Work item. Whatever precedes the line containing "correctly by the" is not copied; that line and every line after it through the final one below are copied exactly, except pictures.

Available records.
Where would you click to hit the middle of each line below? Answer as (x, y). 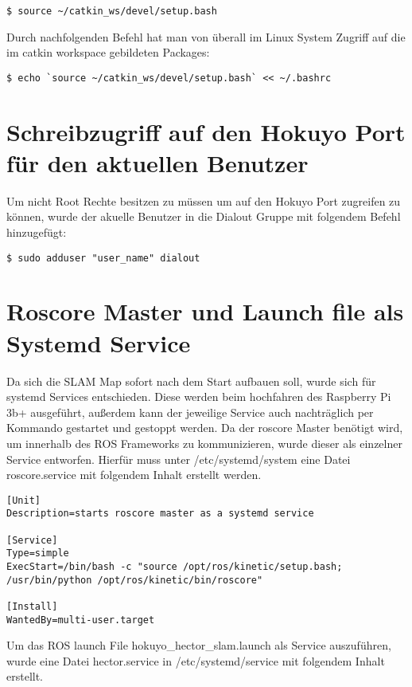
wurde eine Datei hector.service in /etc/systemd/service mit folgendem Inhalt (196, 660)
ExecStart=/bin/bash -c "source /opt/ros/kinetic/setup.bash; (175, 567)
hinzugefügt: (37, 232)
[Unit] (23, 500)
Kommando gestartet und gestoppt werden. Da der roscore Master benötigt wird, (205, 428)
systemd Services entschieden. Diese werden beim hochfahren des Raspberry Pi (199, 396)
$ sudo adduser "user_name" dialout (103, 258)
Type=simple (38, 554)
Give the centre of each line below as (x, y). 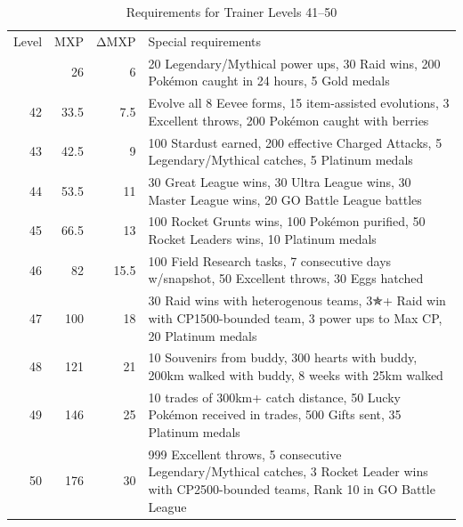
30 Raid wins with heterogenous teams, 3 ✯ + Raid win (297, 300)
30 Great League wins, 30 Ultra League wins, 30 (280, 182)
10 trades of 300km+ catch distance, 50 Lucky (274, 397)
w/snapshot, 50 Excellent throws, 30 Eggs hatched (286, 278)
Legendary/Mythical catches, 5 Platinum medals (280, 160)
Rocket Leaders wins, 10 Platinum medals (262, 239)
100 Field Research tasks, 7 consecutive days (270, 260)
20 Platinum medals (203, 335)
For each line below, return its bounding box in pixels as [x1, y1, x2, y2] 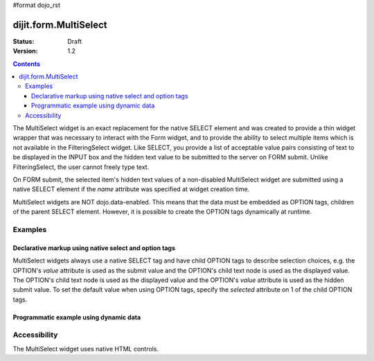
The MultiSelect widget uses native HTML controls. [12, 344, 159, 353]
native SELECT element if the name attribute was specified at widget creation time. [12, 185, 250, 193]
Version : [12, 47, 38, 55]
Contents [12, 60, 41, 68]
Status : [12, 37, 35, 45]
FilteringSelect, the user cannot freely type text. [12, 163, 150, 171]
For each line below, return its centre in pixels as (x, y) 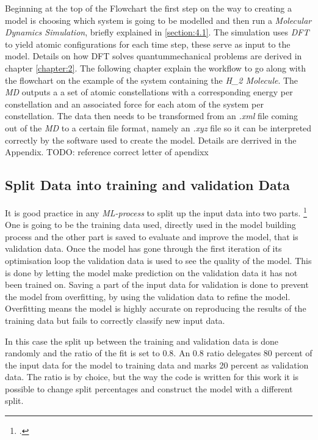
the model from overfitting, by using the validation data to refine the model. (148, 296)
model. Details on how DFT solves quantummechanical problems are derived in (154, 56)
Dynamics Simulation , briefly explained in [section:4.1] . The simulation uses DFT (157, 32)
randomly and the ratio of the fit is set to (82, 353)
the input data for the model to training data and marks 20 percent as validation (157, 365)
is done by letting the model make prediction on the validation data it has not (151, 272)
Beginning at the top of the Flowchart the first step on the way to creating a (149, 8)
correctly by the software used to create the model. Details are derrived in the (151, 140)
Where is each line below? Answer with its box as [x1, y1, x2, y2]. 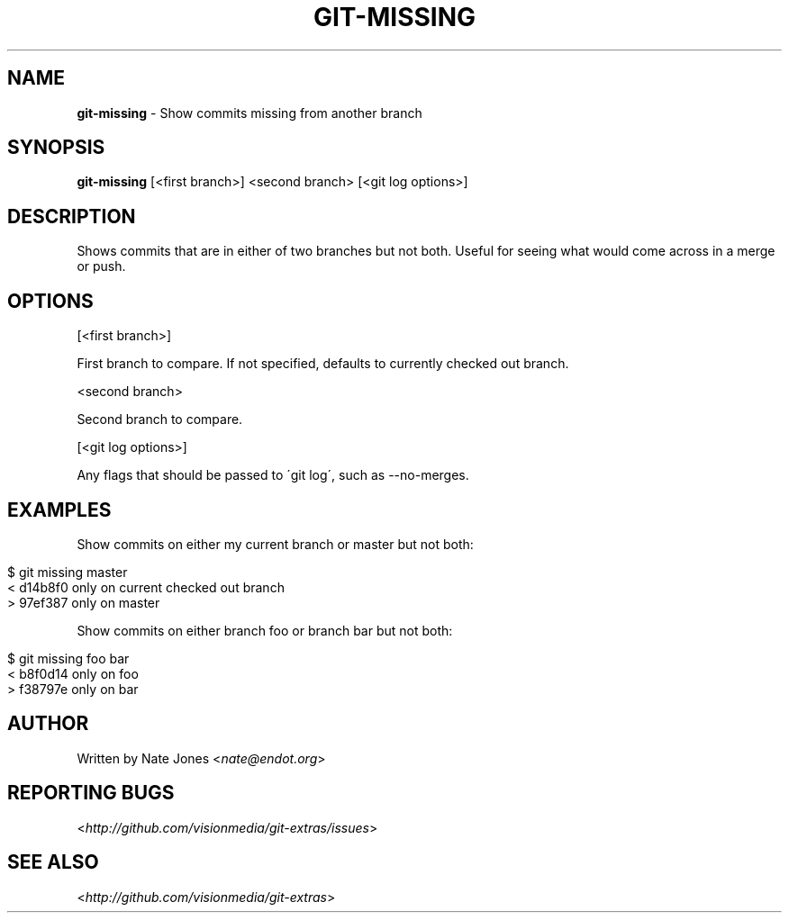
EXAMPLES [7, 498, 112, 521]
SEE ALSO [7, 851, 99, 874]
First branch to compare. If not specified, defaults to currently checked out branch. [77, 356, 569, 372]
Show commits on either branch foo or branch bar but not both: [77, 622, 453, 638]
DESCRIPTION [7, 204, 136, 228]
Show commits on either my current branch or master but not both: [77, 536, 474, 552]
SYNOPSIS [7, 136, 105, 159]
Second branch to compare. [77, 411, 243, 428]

Answer section.
correctly by the software used to create the model. Details are derrived in the (151, 140)
Where is each line below? Answer with its box as [x1, y1, x2, y2]. 
EXAMPLES [7, 498, 112, 521]
SEE ALSO [7, 851, 99, 874]
First branch to compare. If not specified, defaults to currently checked out branch. [77, 356, 569, 372]
Show commits on either branch foo or branch bar but not both: [77, 622, 453, 638]
DESCRIPTION [7, 204, 136, 228]
Show commits on either my current branch or master but not both: [77, 536, 474, 552]
SYNOPSIS [7, 136, 105, 159]
Second branch to compare. [77, 411, 243, 428]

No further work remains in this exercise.